I was curious about the physiological mechanism of how something works...
This probably should go in a critical care medicine/pulmonary forum if there was one. But here is the most traveled residency forum anyways, so hopefully someone will satisfy my curiousity about this.

We had a kid the other day who had congenital heart surgery.
During the first night after surgery, blood gas came back and he had a PCO2 of lower 40's and a pH of 7.41 I think. The nurse said we got to increase his rate on the vent to get his PCO2 down and pH up since the pediatric cardiac surgeon wanted to keep the kid at around mid 7.4 range. So we did that and the blood gas after the vent change came back with a PCO2 of 35 I believe and a pH of 7.46-47.
I know how an increase in rate on the vent would get the PCO2 down and the pH up(via the bicarb-CO2 and H2O equilibrium, increase rate=less CO2=less H+=higher pH)

My question deals specifically with something else the nurse said. When I asked, she said that the reason why the PCO2 need to be kept low enough in these kids (ie not 40's) is because CO2 constricts blood flow through the pulmonary vasculature and therefore less bloodflow goes to the pulmonary bed.
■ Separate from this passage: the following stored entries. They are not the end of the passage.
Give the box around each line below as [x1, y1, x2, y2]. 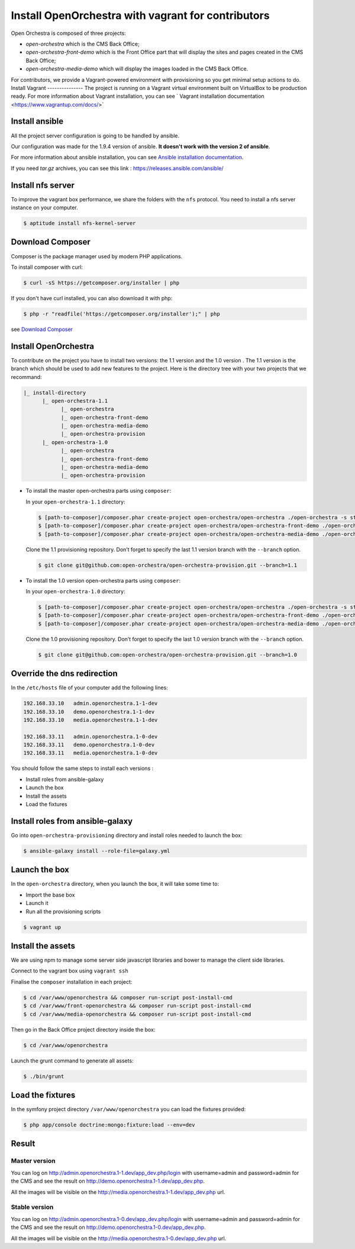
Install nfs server [11, 180, 75, 190]
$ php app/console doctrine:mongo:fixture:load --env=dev [23, 1122, 195, 1128]
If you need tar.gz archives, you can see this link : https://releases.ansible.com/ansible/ [11, 165, 224, 172]
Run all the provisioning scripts [25, 908, 101, 915]
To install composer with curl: [11, 264, 83, 271]
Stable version [11, 1203, 54, 1211]
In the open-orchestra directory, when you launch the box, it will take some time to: [11, 880, 219, 888]
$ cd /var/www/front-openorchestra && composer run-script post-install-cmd [23, 1003, 251, 1009]
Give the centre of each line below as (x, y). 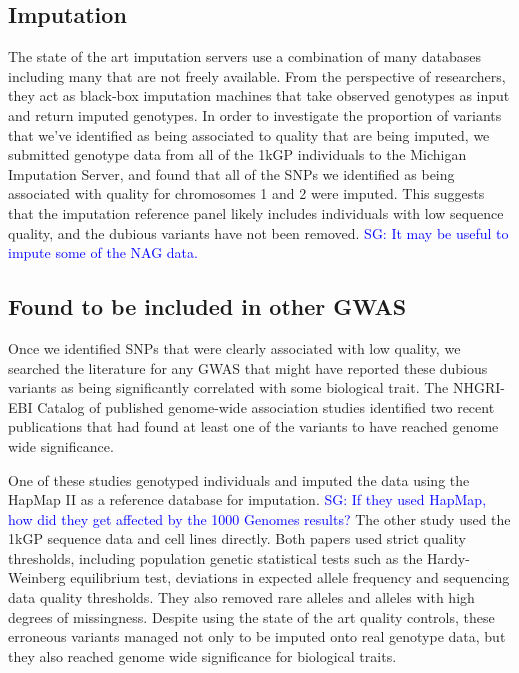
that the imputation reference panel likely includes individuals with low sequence (256, 212)
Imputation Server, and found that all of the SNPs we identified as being (231, 173)
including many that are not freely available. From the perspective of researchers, (257, 75)
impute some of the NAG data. (103, 252)
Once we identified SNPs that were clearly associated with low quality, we (234, 347)
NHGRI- (478, 387)
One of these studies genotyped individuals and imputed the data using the (239, 479)
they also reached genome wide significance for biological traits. (202, 655)
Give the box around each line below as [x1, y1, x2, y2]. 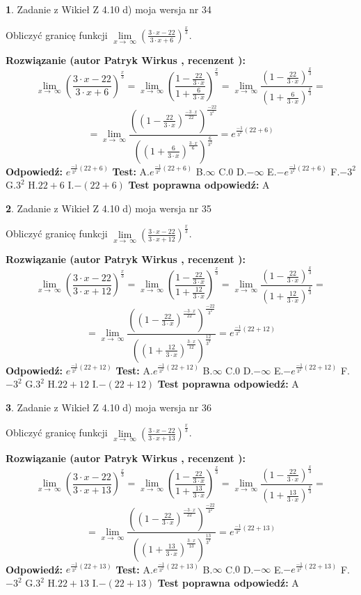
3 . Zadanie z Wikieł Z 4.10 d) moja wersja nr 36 [6, 399, 212, 414]
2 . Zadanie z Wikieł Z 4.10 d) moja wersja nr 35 [6, 200, 212, 215]
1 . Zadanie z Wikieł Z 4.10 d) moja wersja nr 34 [6, 2, 212, 16]
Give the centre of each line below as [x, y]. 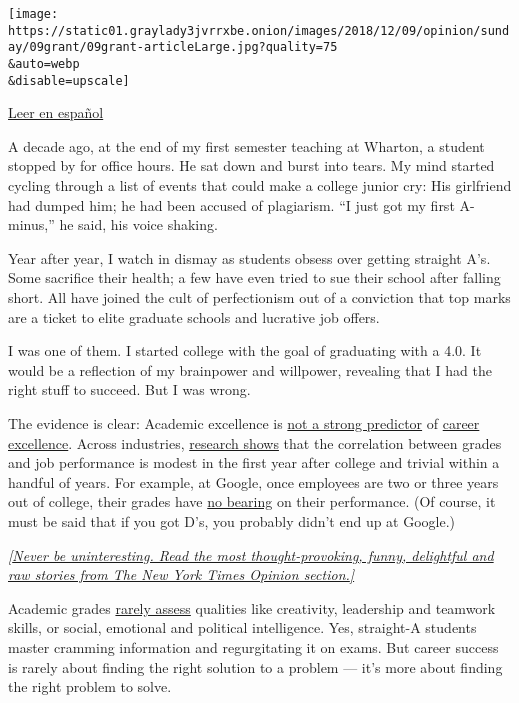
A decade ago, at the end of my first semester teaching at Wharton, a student [246, 145]
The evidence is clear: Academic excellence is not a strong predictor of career [244, 423]
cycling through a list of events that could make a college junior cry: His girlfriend [260, 185]
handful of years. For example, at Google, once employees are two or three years [253, 481]
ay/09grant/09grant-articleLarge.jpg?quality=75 [173, 47]
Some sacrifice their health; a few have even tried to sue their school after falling [254, 277]
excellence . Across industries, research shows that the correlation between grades [255, 442]
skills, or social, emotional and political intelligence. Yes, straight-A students [242, 627]
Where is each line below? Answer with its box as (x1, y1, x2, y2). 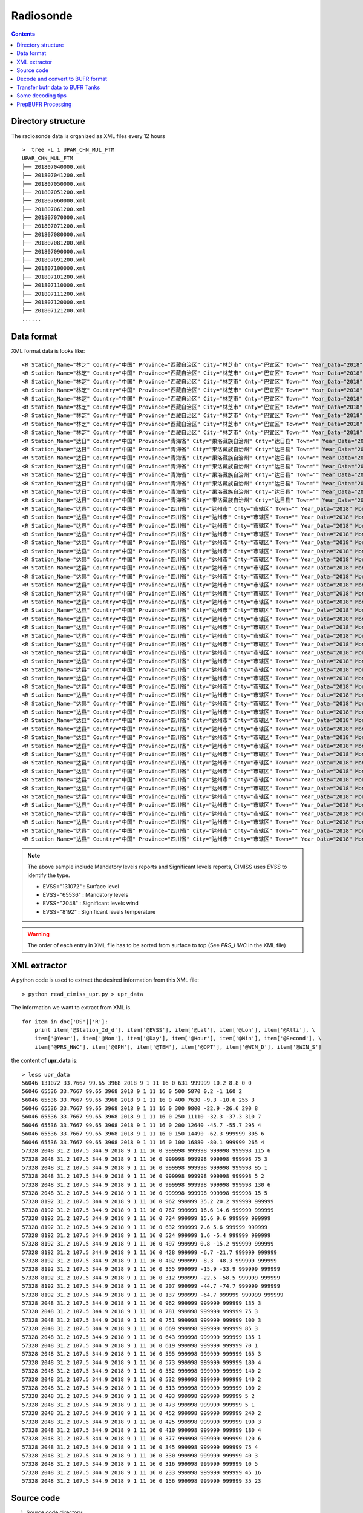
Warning (27, 931, 50, 938)
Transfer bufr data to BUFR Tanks (16, 84, 100, 91)
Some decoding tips (16, 92, 67, 99)
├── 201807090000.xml (22, 248, 86, 255)
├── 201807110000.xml (22, 282, 86, 289)
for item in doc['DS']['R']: (22, 1018, 108, 1025)
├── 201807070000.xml (22, 214, 86, 221)
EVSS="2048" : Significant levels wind (42, 899, 139, 907)
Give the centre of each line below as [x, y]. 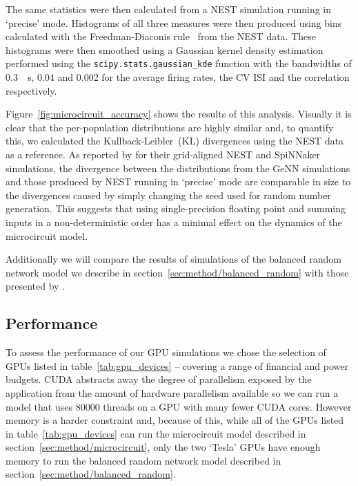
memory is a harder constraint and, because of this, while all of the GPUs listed [175, 420]
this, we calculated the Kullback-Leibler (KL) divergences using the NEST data [175, 141]
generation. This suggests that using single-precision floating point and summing [176, 208]
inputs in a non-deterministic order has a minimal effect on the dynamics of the [174, 222]
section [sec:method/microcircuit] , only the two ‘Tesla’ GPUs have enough [163, 447]
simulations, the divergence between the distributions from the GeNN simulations [178, 168]
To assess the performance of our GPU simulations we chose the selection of [166, 352]
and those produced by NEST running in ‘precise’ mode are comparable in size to [178, 181]
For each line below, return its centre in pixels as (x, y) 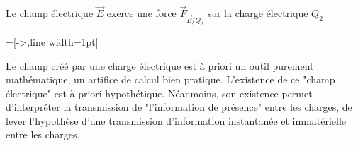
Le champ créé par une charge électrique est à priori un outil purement (160, 65)
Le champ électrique (50, 13)
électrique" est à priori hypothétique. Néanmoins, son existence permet (159, 93)
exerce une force (141, 13)
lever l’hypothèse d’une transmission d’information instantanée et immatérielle (176, 120)
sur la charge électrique (258, 13)
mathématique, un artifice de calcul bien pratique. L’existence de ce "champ (170, 79)
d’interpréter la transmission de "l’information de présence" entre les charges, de (179, 107)
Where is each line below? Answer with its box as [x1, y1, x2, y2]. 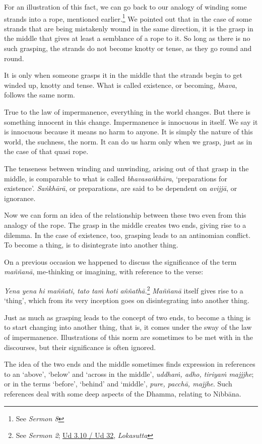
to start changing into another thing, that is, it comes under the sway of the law [4, 322, 252, 332]
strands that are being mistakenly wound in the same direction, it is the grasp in [4, 23, 253, 33]
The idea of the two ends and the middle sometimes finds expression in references [4, 359, 255, 369]
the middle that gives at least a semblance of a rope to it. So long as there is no [4, 33, 250, 43]
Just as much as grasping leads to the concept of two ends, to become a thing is [4, 312, 251, 322]
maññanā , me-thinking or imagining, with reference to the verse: [4, 266, 204, 277]
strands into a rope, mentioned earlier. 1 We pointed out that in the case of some [4, 12, 252, 24]
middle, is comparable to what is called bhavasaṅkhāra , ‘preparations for [4, 173, 227, 183]
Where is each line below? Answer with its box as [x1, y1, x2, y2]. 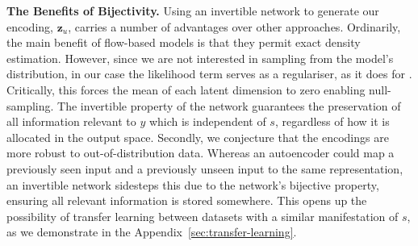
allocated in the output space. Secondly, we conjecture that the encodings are [6, 128, 389, 145]
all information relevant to [6, 113, 136, 130]
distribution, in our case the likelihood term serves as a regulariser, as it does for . [6, 65, 412, 82]
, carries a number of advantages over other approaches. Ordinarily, [68, 18, 401, 35]
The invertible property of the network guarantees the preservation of [57, 97, 401, 114]
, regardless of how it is [274, 113, 390, 130]
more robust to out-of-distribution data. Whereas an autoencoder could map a [6, 144, 395, 161]
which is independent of [148, 113, 266, 130]
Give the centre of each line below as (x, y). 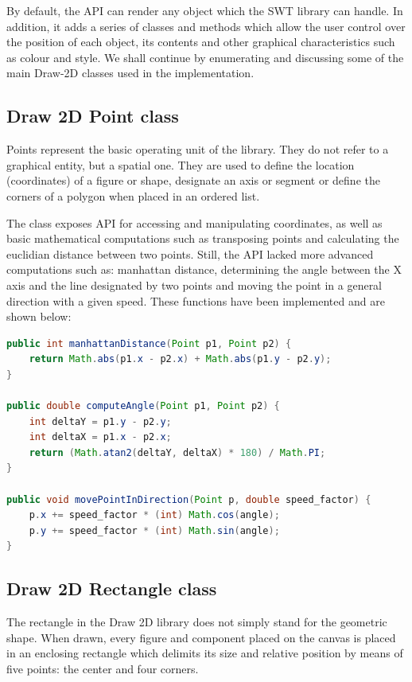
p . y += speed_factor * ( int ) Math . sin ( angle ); (154, 530)
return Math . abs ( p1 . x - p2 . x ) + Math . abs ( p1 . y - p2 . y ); (180, 359)
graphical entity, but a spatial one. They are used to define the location (181, 164)
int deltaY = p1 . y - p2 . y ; (100, 421)
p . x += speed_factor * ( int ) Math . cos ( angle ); (154, 515)
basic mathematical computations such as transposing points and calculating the (203, 238)
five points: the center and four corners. (103, 668)
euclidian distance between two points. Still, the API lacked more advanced (190, 253)
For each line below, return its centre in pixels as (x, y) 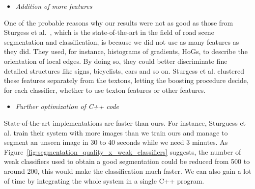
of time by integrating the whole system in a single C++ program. (104, 180)
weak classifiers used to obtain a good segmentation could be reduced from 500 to (127, 161)
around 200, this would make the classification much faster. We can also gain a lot (128, 171)
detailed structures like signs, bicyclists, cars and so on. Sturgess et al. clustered (124, 70)
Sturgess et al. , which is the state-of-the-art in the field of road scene (109, 32)
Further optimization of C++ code (67, 106)
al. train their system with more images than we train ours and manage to (116, 132)
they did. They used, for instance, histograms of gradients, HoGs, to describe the (126, 51)

In this kid with a hypoplastic left heart, obviously this isn't ideal, so the CO2 needs to be kept low enough to not constrict bloodflow to the pulmonary bed.

Something else she said is what my question deals with. She said that CO2 constricts bloodflow pulmonary wise (and systemically) but CO2 has the direct opposite effect on the vessels in the brain. In the brain, CO2 dilates the vessels and hence a lack of CO2 would constrict the vessels in the brain.

My question is: How????

By what physiological mechanism can CO2, the same molecule, constrict blood vessels in the body and lungs, but dilate them in the head??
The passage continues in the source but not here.